-- Task details --
Your answer must repeat the full listing, line for line.

-- Source records --
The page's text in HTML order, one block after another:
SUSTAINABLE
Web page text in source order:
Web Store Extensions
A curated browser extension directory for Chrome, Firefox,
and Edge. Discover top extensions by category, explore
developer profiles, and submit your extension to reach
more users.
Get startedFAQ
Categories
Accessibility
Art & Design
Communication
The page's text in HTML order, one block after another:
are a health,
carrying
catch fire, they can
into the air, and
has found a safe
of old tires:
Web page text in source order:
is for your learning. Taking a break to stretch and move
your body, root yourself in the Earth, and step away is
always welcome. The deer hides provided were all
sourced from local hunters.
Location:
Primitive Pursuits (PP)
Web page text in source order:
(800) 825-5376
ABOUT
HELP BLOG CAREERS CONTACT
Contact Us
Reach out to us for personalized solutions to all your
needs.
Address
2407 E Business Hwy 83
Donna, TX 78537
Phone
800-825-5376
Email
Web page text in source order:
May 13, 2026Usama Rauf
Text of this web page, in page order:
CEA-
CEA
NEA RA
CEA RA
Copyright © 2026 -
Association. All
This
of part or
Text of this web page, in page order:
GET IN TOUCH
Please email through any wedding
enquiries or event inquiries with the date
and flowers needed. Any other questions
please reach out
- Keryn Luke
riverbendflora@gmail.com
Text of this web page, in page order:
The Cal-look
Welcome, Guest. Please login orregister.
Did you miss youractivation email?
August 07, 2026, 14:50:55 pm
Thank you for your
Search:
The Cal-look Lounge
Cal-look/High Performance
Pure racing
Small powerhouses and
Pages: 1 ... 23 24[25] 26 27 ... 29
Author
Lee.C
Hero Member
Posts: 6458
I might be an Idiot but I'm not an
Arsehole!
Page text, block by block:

-- The answer --
The page's text in HTML order, one block after another:
SUSTAINABLE
Web page text in source order:
Web Store Extensions
A curated browser extension directory for Chrome, Firefox,
and Edge. Discover top extensions by category, explore
developer profiles, and submit your extension to reach
more users.
Get startedFAQ
Categories
Accessibility
Art & Design
Communication
The page's text in HTML order, one block after another:
are a health,
carrying
catch fire, they can
into the air, and
has found a safe
of old tires:
Web page text in source order:
is for your learning. Taking a break to stretch and move
your body, root yourself in the Earth, and step away is
always welcome. The deer hides provided were all
sourced from local hunters.
Location:
Primitive Pursuits (PP)
Web page text in source order:
(800) 825-5376
ABOUT
HELP BLOG CAREERS CONTACT
Contact Us
Reach out to us for personalized solutions to all your
needs.
Address
2407 E Business Hwy 83
Donna, TX 78537
Phone
800-825-5376
Email
Web page text in source order:
May 13, 2026Usama Rauf
Text of this web page, in page order:
CEA-
CEA
NEA RA
CEA RA
Copyright © 2026 -
Association. All
This
of part or
Text of this web page, in page order:
GET IN TOUCH
Please email through any wedding
enquiries or event inquiries with the date
and flowers needed. Any other questions
please reach out
- Keryn Luke
riverbendflora@gmail.com
Text of this web page, in page order:
The Cal-look
Welcome, Guest. Please login orregister.
Did you miss youractivation email?
August 07, 2026, 14:50:55 pm
Thank you for your
Search:
The Cal-look Lounge
Cal-look/High Performance
Pure racing
Small powerhouses and
Pages: 1 ... 23 24[25] 26 27 ... 29
Author
Lee.C
Hero Member
Posts: 6458
I might be an Idiot but I'm not an
Arsehole!
Page text, block by block:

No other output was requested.